I have a test that allocates 7 million entries. It spends most time in sizehint! and resize! and takes 1.6s. Do I use sizehint! correctly?

What I had was:


using SparseArrays
mutable struct MySparseMatrix{Tv,Ti<:Integer} <: SparseArrays.AbstractSparseMatrixCSC{Tv,Ti}
    I::Array{Ti,1}
    J::Array{Ti,1}
    V::Array{Tv,1}
    Imax::Ti
    Jmax::Ti
    count::Ti
    maxcount::Ti
end

import Base.setindex!
function setindex!(A::MySparseMatrix, x, i1::Int64, i2::Int64, I::Int64...)
    @inbounds if abs(x) > 1e-12
        if A.count == A.maxcount
            A.maxcount += 1000000
            append!(A.I, Array{Int64}(undef, 1000000))
            append!(A.J, Array{Int64}(undef, 1000000))
            append!(A.V, Array{Float64}(undef, 1000000))
        end
        A.I[A.count] = i1
        A.J[A.count] = i2
        A.V[A.count] = x
        A.count += 1
    end
end

Which takes 1s and spends a lot of time in copyto!.

Hence, my question about more clever vector data structures.

Note that you can already construct SparseMatrix instances with the I,J,V you dont’ need to reinvent the wheel here.

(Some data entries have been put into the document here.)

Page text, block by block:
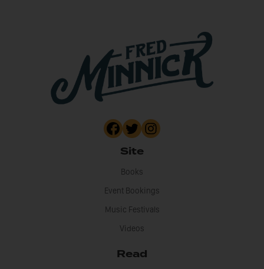
Site
Books
Event Bookings
Music Festivals
Videos
Read
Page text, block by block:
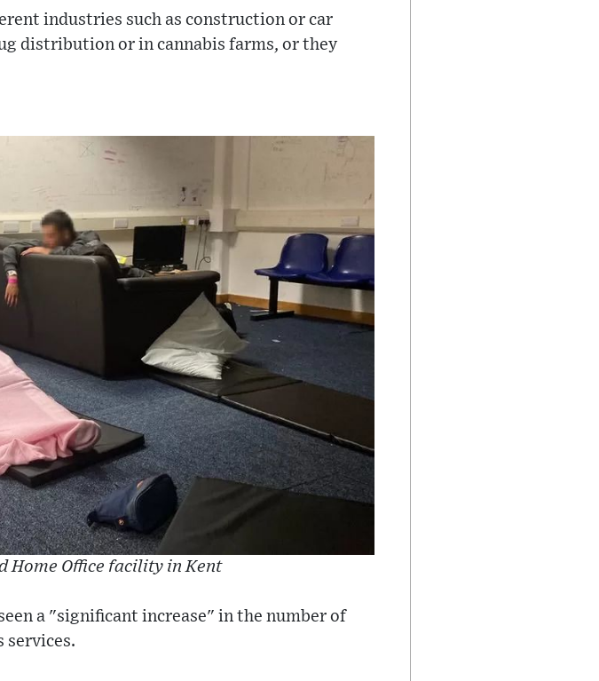
industries such as construction or car
distribution or in cannabis farms, or they
Home Office facility in Kent
a "significant increase" in the number of
services.
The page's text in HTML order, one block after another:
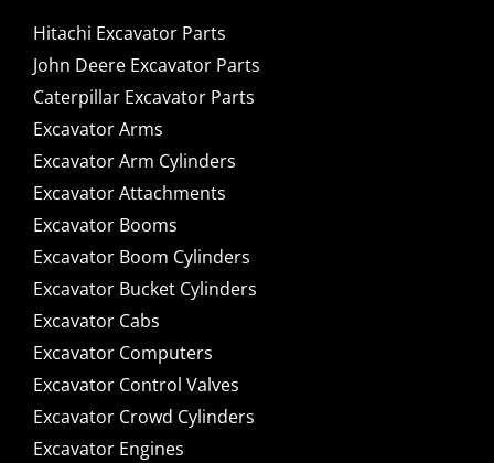
Hitachi Excavator Parts
John Deere Excavator Parts
Caterpillar Excavator Parts
Excavator Arms
Excavator Arm Cylinders
Excavator Attachments
Excavator Booms
Excavator Boom Cylinders
Excavator Bucket Cylinders
Excavator Cabs
Excavator Computers
Excavator Control Valves
Excavator Crowd Cylinders
Excavator Engines
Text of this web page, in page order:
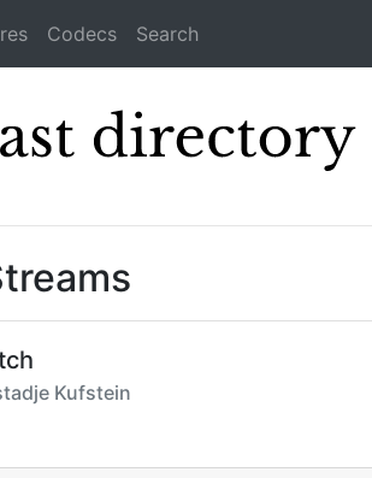
Codecs Search
Kufstein
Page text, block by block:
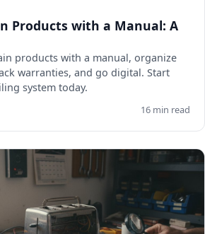
Products with a Manual: A
products with a manual, organize
warranties, and go digital. Start
system today.
16 min read
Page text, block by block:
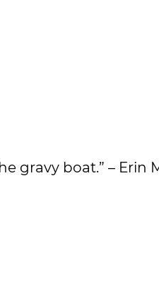
gravy boat.” – Erin
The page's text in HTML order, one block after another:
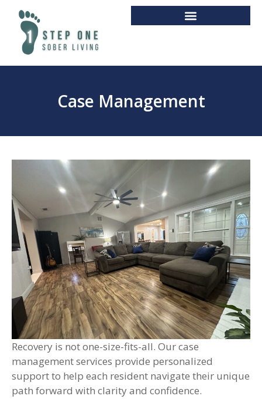
Case Management
Recovery is not one-size-fits-all. Our case
management services provide personalized
support to help each resident navigate their unique
path forward with clarity and confidence.
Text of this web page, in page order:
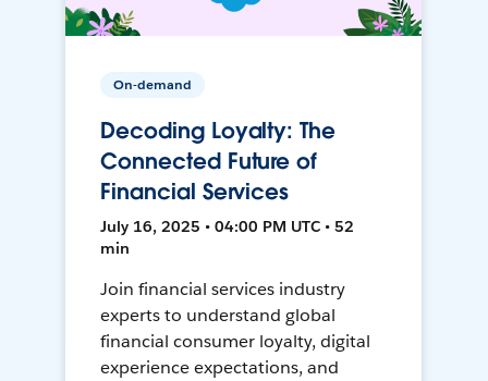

A litte context: I want to provide ForwardDiff.jacobian! with a sparse matrix instead of a dense matrix, because the Jacobian is very large but sparse.

In this line the elements of the resulting Jacobian matrix are set one-by-one.

Sounds like https://github.com/JuliaDiff/SparseDiffTools.jl might be useful

True! But what I had in mind does not rely on any a priori sparsity, that is sparsity of the Jacobian that holds globally over the space of input variables.
Image a function which has a Jacobian that is a priori dense, because every element of the Jacobian has a spot in the space of input variables where it is non-zero. But ex post, when evaluating the function’s Jacobian at a certain point in the state space, it comes out extremely sparse.
Maybe the dense Jacobian does not fit into memory, but the chunks that ForwardDiff work on do. Or the extreme sparsity gives a performance advantage when using the Jacobian for some calculation.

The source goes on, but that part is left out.